Bayesian Surprise aligns with human "surprise" at 0.67, far exceeding LLM self-evaluation (0.11–0.21) — demonstrating that subjective metrics are unreliable while information-theoretic metrics are robust.
"Interestingness" and "usefulness" scores are nearly identical across all reward signals (~0.73–0.80), rendering them ineffective as discriminative metrics.
MCTS search efficiency does not degrade over iterations (unlike greedy/beam search), as UCT automatically balances exploration and exploitation.
The belief-shift condition is important — it filters out low-quality "surprises" that only marginally adjust beliefs.

Highlights & Insights¶

Bayesian Surprise is the first successful reward signal for open-ended discovery: All prior attempts (diversity, interestingness, novelty) are either insufficiently objective or cannot be automated reliably.
Quantitative evidence that LLM subjective evaluation is unreliable: LLM-judged "surprise" correlates with human ratings at only 0.11 — a strong warning about the limitations of LLM-as-Judge.
Application of MCTS to scientific discovery demonstrates the cross-domain value of search algorithms — from Go to scientific hypothesis spaces.

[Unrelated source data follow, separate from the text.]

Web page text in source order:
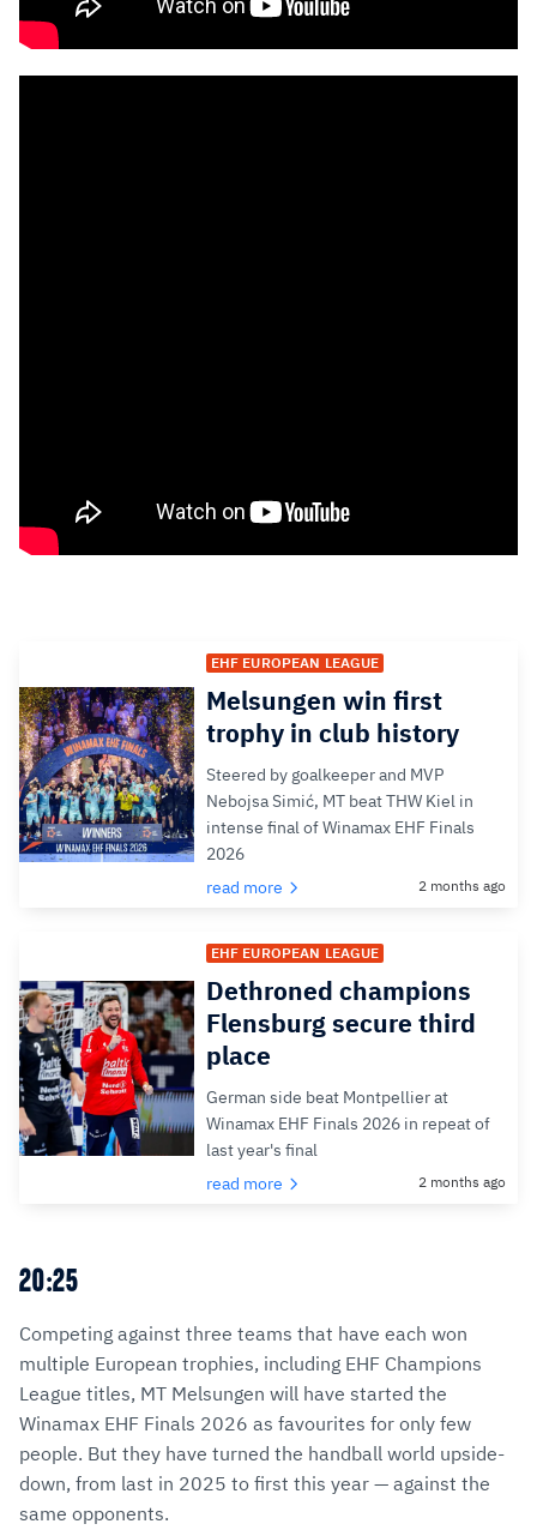
EHF EUROPEAN LEAGUE
Melsungen win first
trophy in club history
Steered by goalkeeper and MVP
Nebojsa Simić, MT beat THW Kiel in
intense final of Winamax EHF Finals
2026
read more
2 months ago
EHF EUROPEAN LEAGUE
Dethroned champions
Flensburg secure third
place
German side beat Montpellier at
Winamax EHF Finals 2026 in repeat of
last year's final
read more
2 months ago
20:25
Competing against three teams that have each won
multiple European trophies, including EHF Champions
League titles, MT Melsungen will have started the
Winamax EHF Finals 2026 as favourites for only few
people. But they have turned the handball world upside-
down, from last in 2025 to first this year — against the
same opponents.
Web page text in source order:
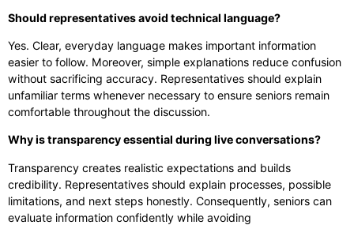
Should representatives avoid technical language?
Yes. Clear, everyday language makes important information
easier to follow. Moreover, simple explanations reduce confusion
without sacrificing accuracy. Representatives should explain
unfamiliar terms whenever necessary to ensure seniors remain
comfortable throughout the discussion.
Why is transparency essential during live conversations?
Transparency creates realistic expectations and builds
credibility. Representatives should explain processes, possible
limitations, and next steps honestly. Consequently, seniors can
evaluate information confidently while avoiding
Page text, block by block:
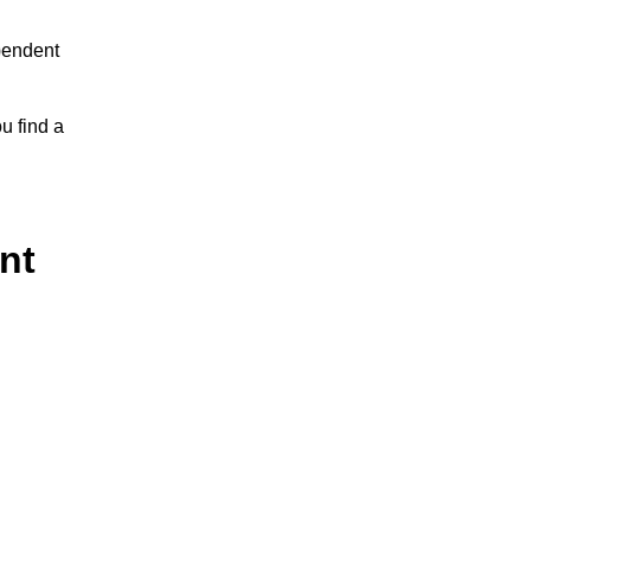
find a
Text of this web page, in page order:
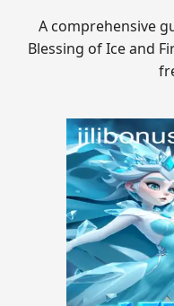
A comprehensive
Blessing of Ice and
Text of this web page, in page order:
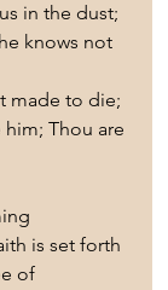
in the dust;
knows not
made to die;
Thou are
is set forth
of
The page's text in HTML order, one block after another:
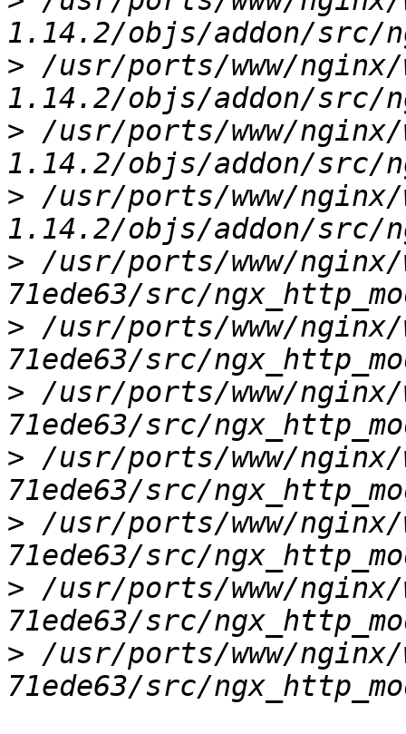
> /usr/ports/www/
> /usr/ports/www/
> /usr/ports/www/
> /usr/ports/www/
> /usr/ports/www/
> /usr/ports/www/
> /usr/ports/www/
> /usr/ports/www/
> /usr/ports/www/
> /usr/ports/www/
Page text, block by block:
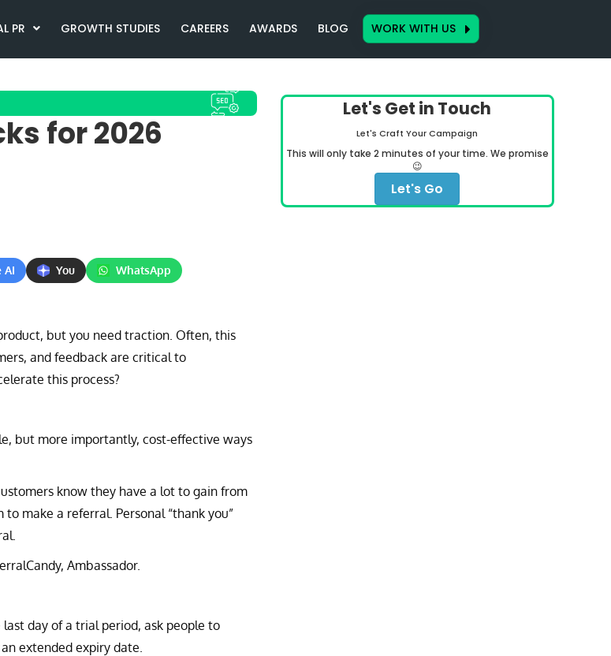
PR GROWTH STUDIES CAREERS AWARDS BLOG WORK WITH US
for 2026
AI You
WhatsApp
but you need traction. Often, this
and feedback are critical to
this process?
but more importantly, cost-effective ways
know they have a lot to gain from
make a referral. Personal “thank you”
Ambassador.
day of a trial period, ask people to
extended expiry date.
Let's Get in Touch
Let's Craft Your Campaign
This will only take 2 minutes of your time. We promise
😉
Let's Go
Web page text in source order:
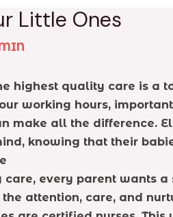
Little Ones
highest quality care is
working hours,
all the difference.
knowing that their
every parent wants
attention, care, and
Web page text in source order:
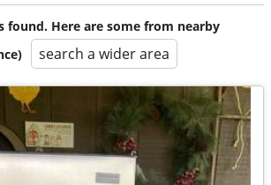
found. Here are some from nearby
search a wider area
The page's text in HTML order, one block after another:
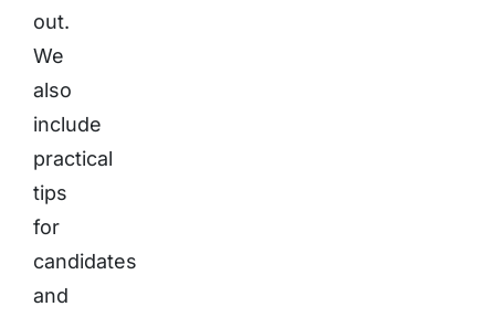
out.
We
also
include
practical
tips
for
candidates
and
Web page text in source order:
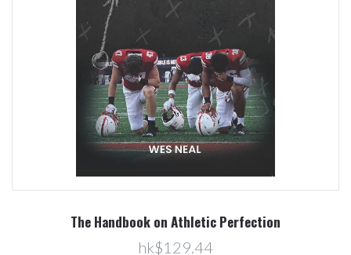
The Handbook on Athletic Perfection
hk$129.44
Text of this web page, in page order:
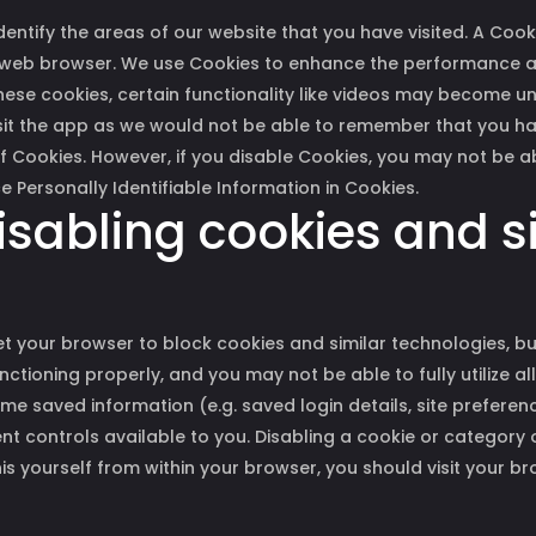
identify the areas of our website that you have visited. A
browser. We use Cookies to enhance the
cookies, certain functionality like videos may become
the app as we would not be able to remember that you
However, if you disable Cookies, you may not be
Personally Identifiable Information in Cookies.
cookies and
your browser to block cookies and similar technologies,
properly, and you may not be able to fully utilize
saved information (e.g. saved login details, site
controls available to you. Disabling a cookie or
yourself from within your browser, you should visit your
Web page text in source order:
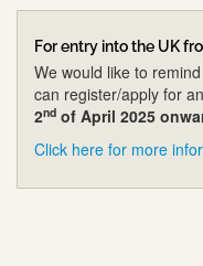
For entry into the UK
We would like to
can register/apply for
2nd of April 2025
Click here for more
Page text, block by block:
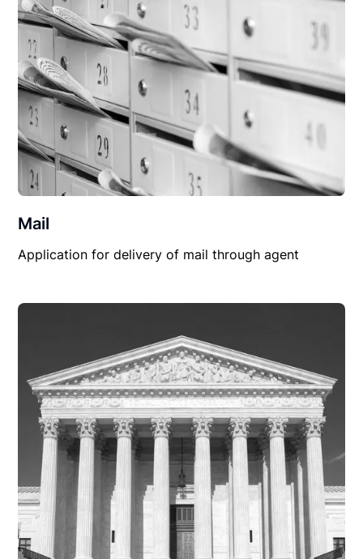
Mail
Application for delivery of mail through agent
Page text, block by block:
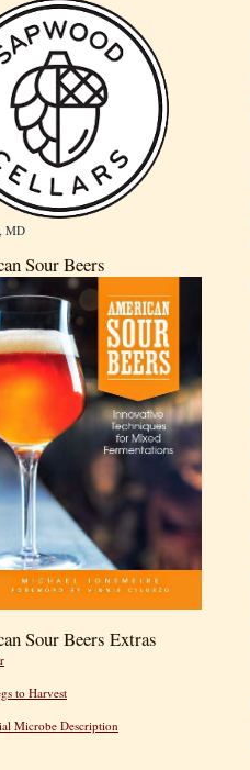
MD
Sour Beers
Sour Beers Extras
to Harvest
Microbe Description
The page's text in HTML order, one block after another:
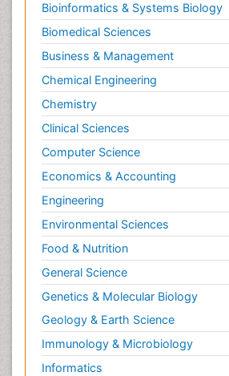
Bioinformatics & Systems Biology
Biomedical Sciences
Business & Management
Chemical Engineering
Chemistry
Clinical Sciences
Computer Science
Economics & Accounting
Engineering
Environmental Sciences
Food & Nutrition
General Science
Genetics & Molecular Biology
Geology & Earth Science
Immunology & Microbiology
Informatics
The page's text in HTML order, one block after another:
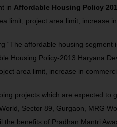
in Affordable Housing Policy
limit, project area limit, increase
“The affordable housing
Housing Policy-2013 Haryana
area limit, increase in
projects which are expected
Sector 89, Gurgaon, MRG
the benefits of Pradhan Mantri
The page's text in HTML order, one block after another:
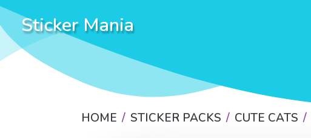
Sticker Mania
HOME STICKER PACKS CUTE CATS
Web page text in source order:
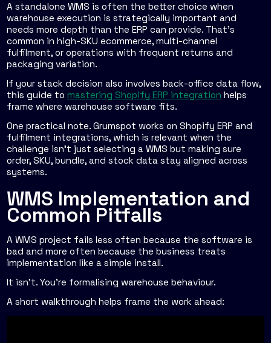
A standalone WMS is often the better choice when
warehouse execution is strategically important and
needs more depth than the ERP can provide. That's
common in high-SKU ecommerce, multi-channel
fulfilment, or operations with frequent returns and
packaging variation.
If your stack decision also involves back-office data flow,
this guide to mastering Shopify ERP integration helps
frame where warehouse software fits.
One practical note. Grumspot works on Shopify ERP and
fulfilment integrations, which is relevant when the
challenge isn't just selecting a WMS but making sure
order, SKU, bundle, and stock data stay aligned across
systems.
WMS Implementation and
Common Pitfalls
A WMS project fails less often because the software is
bad and more often because the business treats
implementation like a simple install.
It isn't. You're formalising warehouse behaviour.
A short walkthrough helps frame the work ahead:
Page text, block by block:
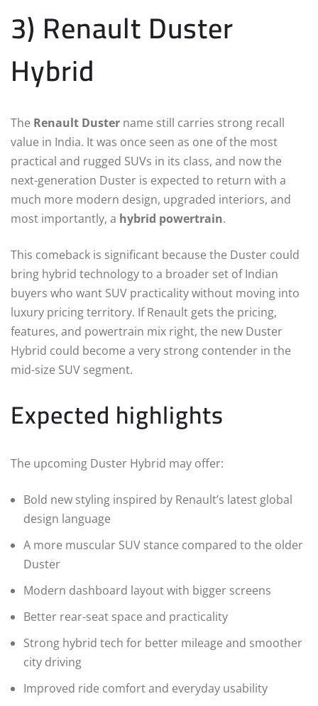
3) Renault Duster
Hybrid
The Renault Duster name still carries strong recall
value in India. It was once seen as one of the most
practical and rugged SUVs in its class, and now the
next-generation Duster is expected to return with a
much more modern design, upgraded interiors, and
most importantly, a hybrid powertrain.
This comeback is significant because the Duster could
bring hybrid technology to a broader set of Indian
buyers who want SUV practicality without moving into
luxury pricing territory. If Renault gets the pricing,
features, and powertrain mix right, the new Duster
Hybrid could become a very strong contender in the
mid-size SUV segment.
Expected highlights
The upcoming Duster Hybrid may offer:
Bold new styling inspired by Renault’s latest global
design language
A more muscular SUV stance compared to the older
Duster
Modern dashboard layout with bigger screens
Better rear-seat space and practicality
Strong hybrid tech for better mileage and smoother
city driving
Improved ride comfort and everyday usability
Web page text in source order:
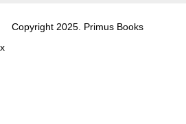
Copyright 2025. Primus Books
x
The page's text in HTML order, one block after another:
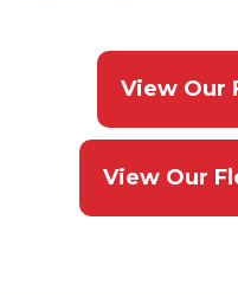
View Our
View Our
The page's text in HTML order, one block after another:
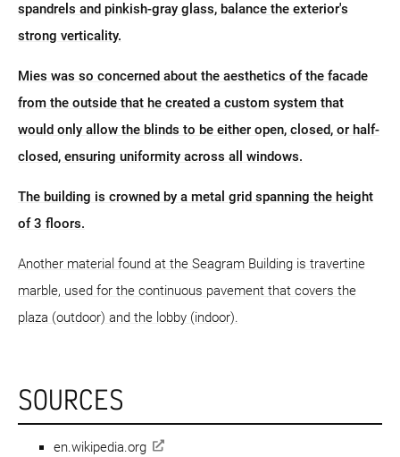
spandrels and pinkish-gray glass, balance the exterior's
strong verticality.
Mies was so concerned about the aesthetics of the facade
from the outside that he created a custom system that
would only allow the blinds to be either open, closed, or half-
closed, ensuring uniformity across all windows.
The building is crowned by a metal grid spanning the height
of 3 floors.
Another material found at the Seagram Building is travertine
marble, used for the continuous pavement that covers the
plaza (outdoor) and the lobby (indoor).
SOURCES
en.wikipedia.org
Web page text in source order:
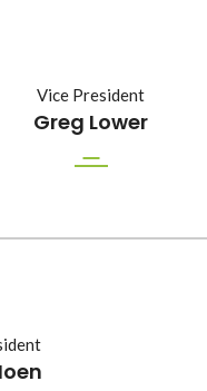
Vice President
Greg Lower
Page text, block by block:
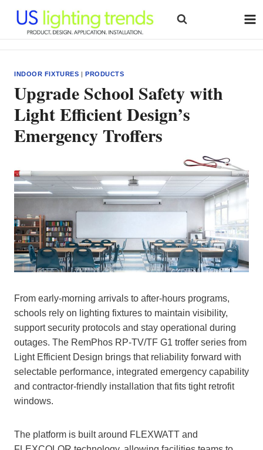
content
INDOOR FIXTURES |PRODUCTS
Upgrade School Safety with
Light Efficient Design’s
Emergency Troffers
From early‑morning arrivals to after‑hours programs,
schools rely on lighting fixtures to maintain visibility,
support security protocols and stay operational during
outages. The RemPhos RP‑TV/TF G1 troffer series from
Light Efficient Design brings that reliability forward with
selectable performance, integrated emergency capability
and contractor‑friendly installation that fits tight retrofit
windows.
The platform is built around FLEXWATT and
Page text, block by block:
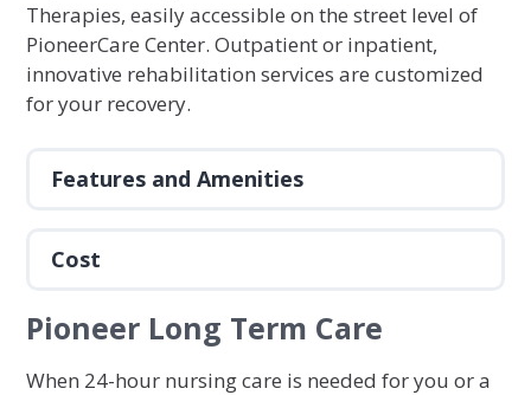
Therapies, easily accessible on the street level of
PioneerCare Center. Outpatient or inpatient,
innovative rehabilitation services are customized
for your recovery.
Features and Amenities
Cost
Pioneer Long Term Care
When 24-hour nursing care is needed for you or a
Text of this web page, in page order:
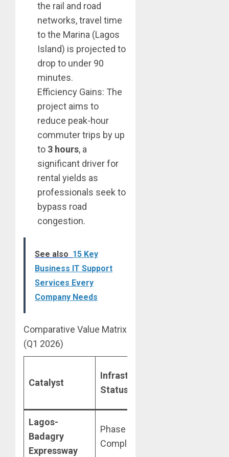
the rail and road
networks, travel time
to the Marina (Lagos
Island) is projected to
drop to under 90
minutes.
Efficiency Gains: The
project aims to
reduce peak-hour
commuter trips by up
to 3 hours, a
significant driver for
rental yields as
professionals seek to
bypass road
congestion.
See also 15 Key
Business IT Support
Services Every
Company Needs
Comparative Value Matrix
(Q1 2026)
Catalyst
Infrastructure
Status
Lagos-
Badagry
Expressway
Phase 1: 95%
Complete
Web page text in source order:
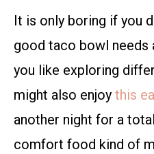
It is only boring if you
good taco bowl needs
you like exploring
might also enjoy this
another night for a
comfort food kind of
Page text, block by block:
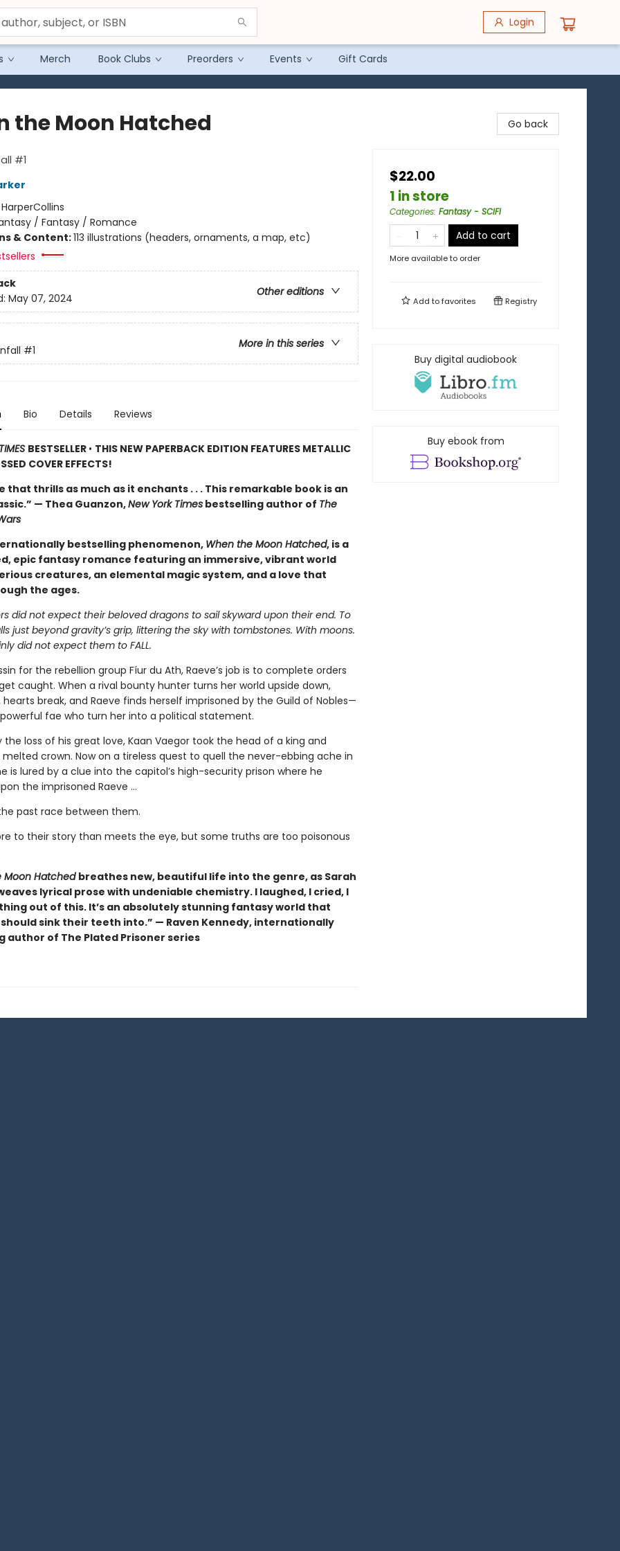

Limitations & Future Work¶

Assumes that the LLM's knowledge frontier approximates the human knowledge frontier (an assumption that will gradually hold as models improve).
The reasoning process is unsupervised (supervised reasoning could improve sample efficiency in future work).
Evaluation is limited to data-driven discovery (no wet-lab experiments; limited literature-based discovery).
Deployment requires academic caution and peer-review safeguards.

vs. MOOSE-Chem/OpenScienceAgent: These are goal-driven discovery systems (requiring a research question as input); AutoDiscovery operates in an open-ended setting.
vs. Curiosity-driven RL: Curiosity = prediction error; Bayesian Surprise = belief change — the latter is more appropriate for scientific discovery.

Rating¶

Novelty: ⭐⭐⭐⭐⭐ Bayesian Surprise + MCTS-driven open-ended scientific discovery constitutes an entirely new paradigm.
Experimental Thoroughness: ⭐⭐⭐⭐⭐ 21 datasets + 4 search baselines + 1,620-hypothesis human evaluation + agent validity verification.
Writing Quality: ⭐⭐⭐⭐⭐ Theoretical motivation is clear; experimental design is rigorous.
Value: ⭐⭐⭐⭐⭐ Potentially opens a new direction for autonomous scientific discovery with LLMs.